* [Description of the task]: Find the line below that contains "democratic Muslim-majority nation". Transcribe it and every line after it exactly, adding nothing.

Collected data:
*** Block opens ***
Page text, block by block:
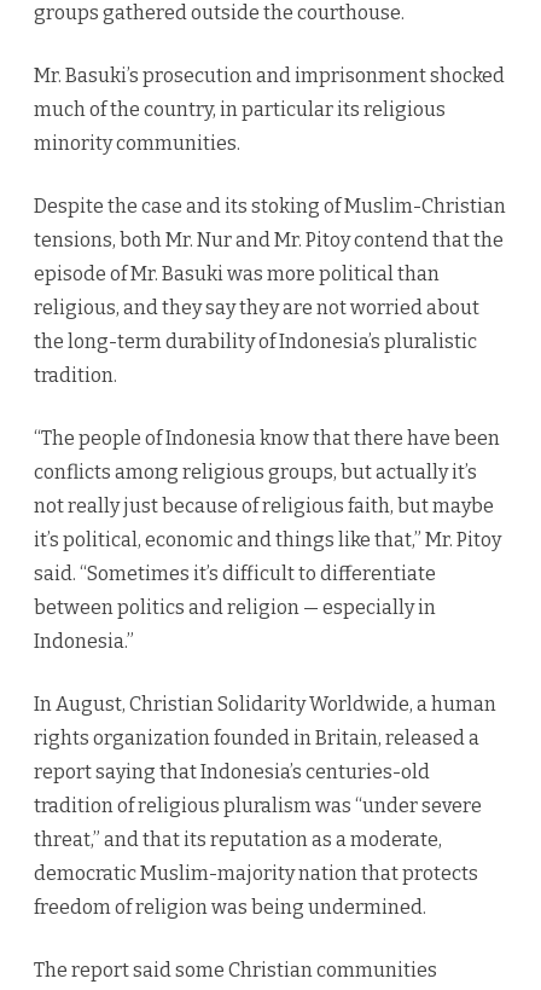
groups gathered outside the courthouse.
Mr. Basuki’s prosecution and imprisonment shocked
much of the country, in particular its religious
minority communities.
Despite the case and its stoking of Muslim-Christian
tensions, both Mr. Nur and Mr. Pitoy contend that the
episode of Mr. Basuki was more political than
religious, and they say they are not worried about
the long-term durability of Indonesia’s pluralistic
tradition.
“The people of Indonesia know that there have been
conflicts among religious groups, but actually it’s
not really just because of religious faith, but maybe
it’s political, economic and things like that,” Mr. Pitoy
said. “Sometimes it’s difficult to differentiate
between politics and religion — especially in
Indonesia.”
In August, Christian Solidarity Worldwide, a human
rights organization founded in Britain, released a
report saying that Indonesia’s centuries-old
tradition of religious pluralism was “under severe
threat,” and that its reputation as a moderate,
democratic Muslim-majority nation that protects
freedom of religion was being undermined.
The report said some Christian communities
*** Block closes ***
* [Solution]:
democratic Muslim-majority nation that protects
freedom of religion was being undermined.
The report said some Christian communities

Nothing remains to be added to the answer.